Гай не ответил. Гарриет полагала, что он размышляет над ее словами, но, когда он заговорил снова, стало ясно, что он вовсе не думал об услышанном. Он рассказал, что Чишмиджиу раньше был личным садом какого-то турецкого водного инспектора.
Весенними и летними вечерами парк ярко освещался и был невероятно красив. Крестьяне, которые приезжали в город в поисках справедливости или заработка, находили здесь убежище. Они спали тут во время сиесты или часами любовались tapis vert[22 - Газон (букв. зеленый ковер) (франц.).], фонтаном, прудом, павлинами и старыми деревьями. Порой проходил слух, что король намеревается закрыть парк. Об этом говорили с горечью.
– И что, закроет? – спросила Гарриет.
– Не думаю. Ему от этого никакой пользы.
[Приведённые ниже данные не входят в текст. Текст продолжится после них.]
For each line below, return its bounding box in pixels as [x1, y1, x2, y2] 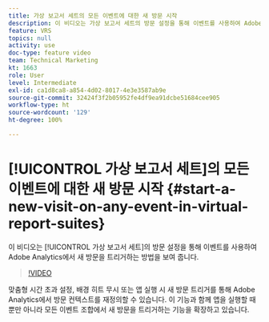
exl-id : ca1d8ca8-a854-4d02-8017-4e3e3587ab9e [8, 86, 167, 95]
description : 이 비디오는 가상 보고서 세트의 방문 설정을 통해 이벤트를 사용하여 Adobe [8, 19, 263, 27]
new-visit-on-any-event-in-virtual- [8, 198, 249, 216]
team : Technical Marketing [8, 57, 98, 65]
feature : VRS [8, 26, 52, 34]
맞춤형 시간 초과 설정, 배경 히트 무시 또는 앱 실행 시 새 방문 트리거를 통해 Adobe [8, 284, 255, 294]
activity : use [8, 42, 56, 50]
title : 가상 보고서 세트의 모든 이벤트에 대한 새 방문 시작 [8, 11, 178, 20]

Просто все уже привыкли ожидать от него худшего.
В пыльном свете последнего жаркого дня года зелень выглядела пожухлой и какой-то осенней. Воздух застыл. Надо всем навис полдень. Просторный tapis vert, окруженный шестами с гирляндами, обсаженный каннами и самшитом, выглядел не вполне реально и напоминал вылинявшую театральную декорацию. Как и предсказывал Гай, то тут, то там попадались группки крестьян, но большинство из них устроились в тени и спали, спрятав лицо от невыносимо яркого солнца.